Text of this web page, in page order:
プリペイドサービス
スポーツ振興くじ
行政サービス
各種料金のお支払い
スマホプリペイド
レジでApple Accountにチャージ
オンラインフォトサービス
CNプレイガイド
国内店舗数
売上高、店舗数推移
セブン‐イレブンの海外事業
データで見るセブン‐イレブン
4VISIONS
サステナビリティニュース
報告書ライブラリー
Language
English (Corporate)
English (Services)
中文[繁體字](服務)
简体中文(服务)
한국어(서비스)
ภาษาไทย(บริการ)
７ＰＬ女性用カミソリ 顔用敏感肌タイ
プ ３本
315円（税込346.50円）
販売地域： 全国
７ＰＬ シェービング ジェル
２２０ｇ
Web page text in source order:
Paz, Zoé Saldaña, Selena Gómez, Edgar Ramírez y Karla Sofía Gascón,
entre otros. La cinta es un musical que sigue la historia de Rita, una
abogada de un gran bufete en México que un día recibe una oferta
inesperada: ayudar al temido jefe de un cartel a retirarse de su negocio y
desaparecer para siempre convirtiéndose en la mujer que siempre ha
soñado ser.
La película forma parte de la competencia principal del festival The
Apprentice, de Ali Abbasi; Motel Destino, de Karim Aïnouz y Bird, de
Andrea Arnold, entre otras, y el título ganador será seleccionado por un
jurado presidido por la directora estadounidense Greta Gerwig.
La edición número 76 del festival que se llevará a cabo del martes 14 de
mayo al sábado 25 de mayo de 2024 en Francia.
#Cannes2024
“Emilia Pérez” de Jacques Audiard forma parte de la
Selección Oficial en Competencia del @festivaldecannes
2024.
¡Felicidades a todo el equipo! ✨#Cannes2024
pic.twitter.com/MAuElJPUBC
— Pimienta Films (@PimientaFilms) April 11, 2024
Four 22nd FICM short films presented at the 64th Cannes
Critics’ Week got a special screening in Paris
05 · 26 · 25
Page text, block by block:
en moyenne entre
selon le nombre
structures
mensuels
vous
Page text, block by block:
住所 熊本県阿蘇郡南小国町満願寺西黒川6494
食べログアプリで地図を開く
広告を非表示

*EXERCISE PROMPT*: Look through the data above and return each line where the string "order" occurs.

*EXERCISE OUTPUT*:
Text of this web page, in page order:
Web page text in source order:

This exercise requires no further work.